What Is Private Browsing?
Private browsing is a browser feature that creates a temporary session separate from your main profile. It doesn't save your history, cookies, or form entries. So, if you close the window that data is gone. Your internet service provider (ISP) and any site you visit can still see your activity while the session runs.
It goes by a number of different names: Chrome calls it Incognito mode, Edge calls it InPrivate, and Safari and Firefox both use the name Private Browsing. But, while the name changes, they all work the same. All of them give you a clean, isolated session that wipes itself when you close it. You can read more about how each browser labels it in Google's support documentation on Incognito and Mozilla's guide to Firefox private windows.

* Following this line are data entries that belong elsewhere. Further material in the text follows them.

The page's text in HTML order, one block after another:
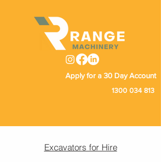
1300 034 813
Apply for a 30 Day Account
Excavators for Hire
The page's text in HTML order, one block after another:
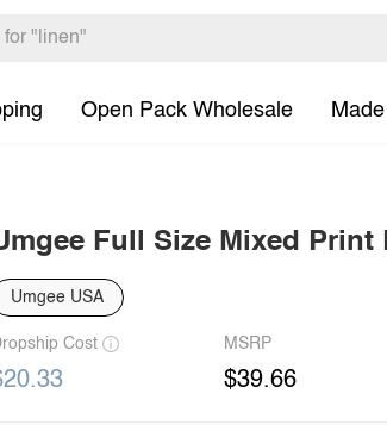
Open Pack Wholesale
Full Size Mixed Print
Umgee USA
Cost MSRP
$39.66
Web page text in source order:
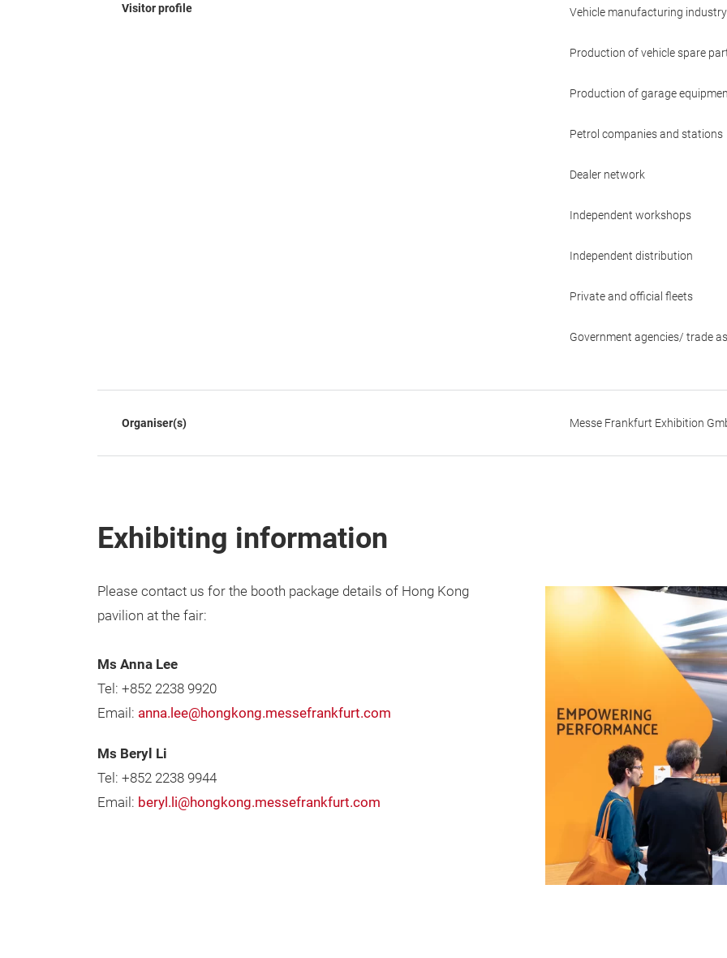
Visitor profile Vehicle manufacturing
Production of vehicle spare
Production of garage
Petrol companies and stations
Dealer network
Independent workshops
Independent distribution
Private and official fleets
Government agencies/ trade
Organiser(s) Messe Frankfurt Exhibition
Exhibiting information
Please contact us for the booth package details of Hong Kong
pavilion at the fair:
Ms Anna Lee
Tel: +852 2238 9920
Email: anna.lee@hongkong.messefrankfurt.com
Ms Beryl Li
Tel: +852 2238 9944
Email: beryl.li@hongkong.messefrankfurt.com
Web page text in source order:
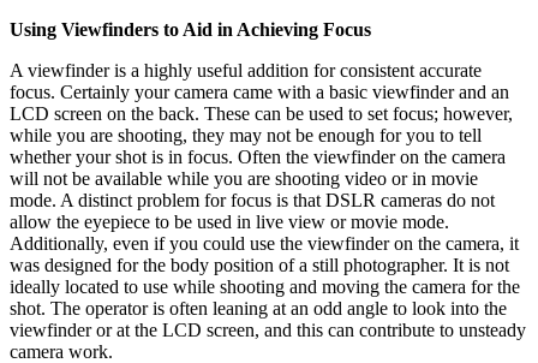
Using Viewfinders to Aid in Achieving Focus
A viewfinder is a highly useful addition for consistent accurate
focus. Certainly your camera came with a basic viewfinder and an
LCD screen on the back. These can be used to set focus; however,
while you are shooting, they may not be enough for you to tell
whether your shot is in focus. Often the viewfinder on the camera
will not be available while you are shooting video or in movie
mode. A distinct problem for focus is that DSLR cameras do not
allow the eyepiece to be used in live view or movie mode.
Additionally, even if you could use the viewfinder on the camera, it
was designed for the body position of a still photographer. It is not
ideally located to use while shooting and moving the camera for the
shot. The operator is often leaning at an odd angle to look into the
viewfinder or at the LCD screen, and this can contribute to unsteady
camera work.
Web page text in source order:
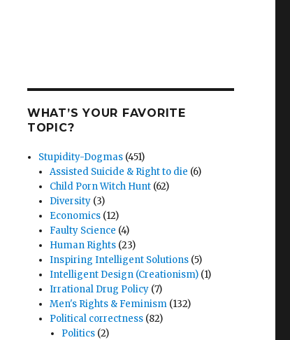
WHAT’S YOUR FAVORITE
TOPIC?
Stupidity-Dogmas (451)
Assisted Suicide & Right to die (6)
Child Porn Witch Hunt (62)
Diversity (3)
Economics (12)
Faulty Science (4)
Human Rights (23)
Inspiring Intelligent Solutions (5)
Intelligent Design (Creationism) (1)
Irrational Drug Policy (7)
Men's Rights & Feminism (132)
Political correctness (82)
Politics(2)
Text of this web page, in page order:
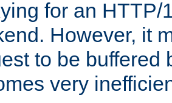
for an HTTP/
However, it
to be buffered
very
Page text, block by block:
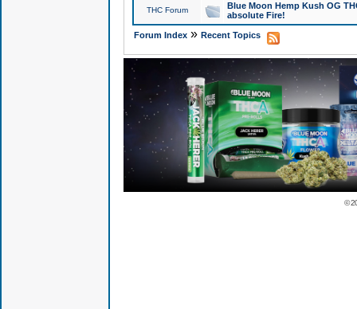
THC Forum
Blue Moon Hemp Kush OG
absolute Fire!
Forum Index» Recent Topics
©
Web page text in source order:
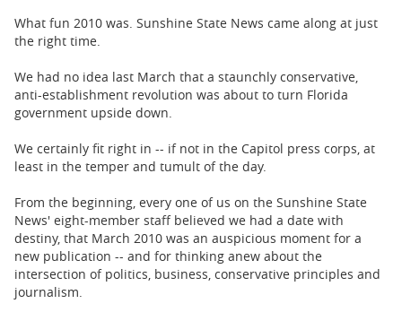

If you're wondering what private browsing does beyond clearing your history, the short answer is: it protects local data only. The sections below cover exactly what that means in practice.
How does private browsing work?
When you open a private window, your browser creates a temporary session that runs separately from your main profile. This means no stored cookies, saved logins, or browsing history from your regular sessions.
While the session is active, your browser will hold temporary data such as cookies from sites you visit and session tokens. When you close the private tab or window, the data is gone. Any downloads or bookmarks you create during the session will be kept, because those are deliberate actions, not a passive record of where you went.
What does private browsing hide?
Private browsing hides your local activity from other people who use the same device. When the session ends, the browser removes your history, cookies, autofill entries, and any other local record of what sites you visited.
Third-party cookies function the same as they would with a regular browsing session across the websites you visit. However, they cannot read the tracking data that has accumulated in your regular profile over time. Therefore, while tracking still happens, there is no local record of it once the session ends.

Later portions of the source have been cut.